Palaeontologists discover over 200 fossilized eggs of flying reptiles in China
There are some discoveries that take us a step forward and then there are some that take us a leap forward.

Now this is one of them: A group of researchers have discovered hundreds of fossilized pterosaur eggs in northwestern China and this might provide us a completely new perspective in our understanding of flying reptiles. One of the reasons behind this is that pterosaurs are known to be the first creatures (excluding insects) that gained the ability to fly.  

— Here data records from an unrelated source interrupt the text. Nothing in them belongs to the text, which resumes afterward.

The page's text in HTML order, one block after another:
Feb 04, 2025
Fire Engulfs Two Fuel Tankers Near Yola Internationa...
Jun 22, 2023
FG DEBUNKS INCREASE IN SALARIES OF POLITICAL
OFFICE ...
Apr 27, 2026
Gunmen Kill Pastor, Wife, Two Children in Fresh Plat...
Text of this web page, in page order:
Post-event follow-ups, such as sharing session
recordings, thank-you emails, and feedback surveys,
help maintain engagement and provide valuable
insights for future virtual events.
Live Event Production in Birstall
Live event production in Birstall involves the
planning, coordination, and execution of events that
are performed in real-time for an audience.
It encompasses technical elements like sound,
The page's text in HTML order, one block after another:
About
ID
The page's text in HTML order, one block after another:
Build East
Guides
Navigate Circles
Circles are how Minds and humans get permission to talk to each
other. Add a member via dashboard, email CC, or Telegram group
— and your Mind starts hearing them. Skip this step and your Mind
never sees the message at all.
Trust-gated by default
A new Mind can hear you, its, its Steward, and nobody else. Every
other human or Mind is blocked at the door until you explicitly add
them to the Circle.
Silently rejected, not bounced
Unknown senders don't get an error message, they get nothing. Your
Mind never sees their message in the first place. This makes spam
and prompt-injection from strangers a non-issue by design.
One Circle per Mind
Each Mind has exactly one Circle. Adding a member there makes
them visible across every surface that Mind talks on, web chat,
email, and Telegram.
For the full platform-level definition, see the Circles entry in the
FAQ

And it is not just one or two eggs, these researchers have found more than two hundred such eggs at the Xinjiang Uygur Autonomous Region site. As per the research that has been published in the highly acclaimed journal Science, the eggs being of a species whose adults had a crest atop an elongated skull and had wings with a wingspan of more than 11 feet while as the creature itself would be about 4 feet tall. It is noteworthy that the creatures are assumed to have lived 120 million years ago. But about 65 million years ago, at the time when dinosaurs went extinct, pterosaurs went extinct as well.  

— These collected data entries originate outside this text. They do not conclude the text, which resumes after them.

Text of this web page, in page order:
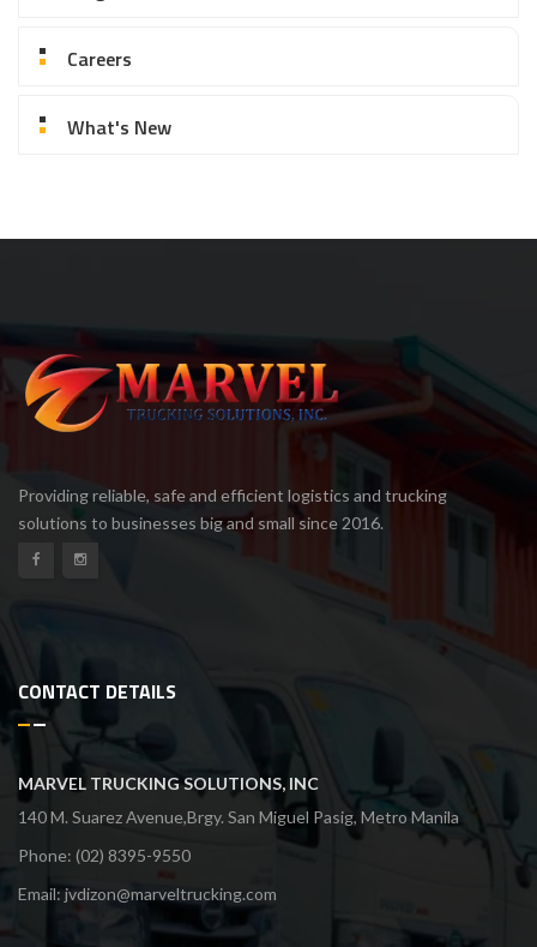
Careers
What's New
Providing reliable, safe and efficient logistics and trucking
solutions to businesses big and small since 2016.
CONTACT DETAILS
MARVEL TRUCKING SOLUTIONS, INC
140 M. Suarez Avenue,Brgy. San Miguel Pasig, Metro Manila
Phone: (02) 8395-9550
Email: jvdizon@marveltrucking.com
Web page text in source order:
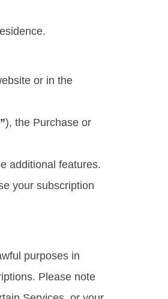
or in the
), the Purchase or
additional features.
your subscription
purposes in
Please note

While fossils of Pterosaurs have been discovered earlier as well, what makes this discovery even more special is that this is the first time that the eggs of pterosaurs have been found with their embryos well preserved. 

But how did the fossils remain preserved for so long? According to the researchers these creatures lived near a large freshwater lake and the fossils of the creatures (along with the eggs), were washed into the lake where they were preserved and later turned into fossils. 

The researchers have also claimed that on the basis if the discovery, they can claim that when the pterosaurs were born, they did have the ability to walk but lacked the ability to fly and to gain that ability, they needed parental care.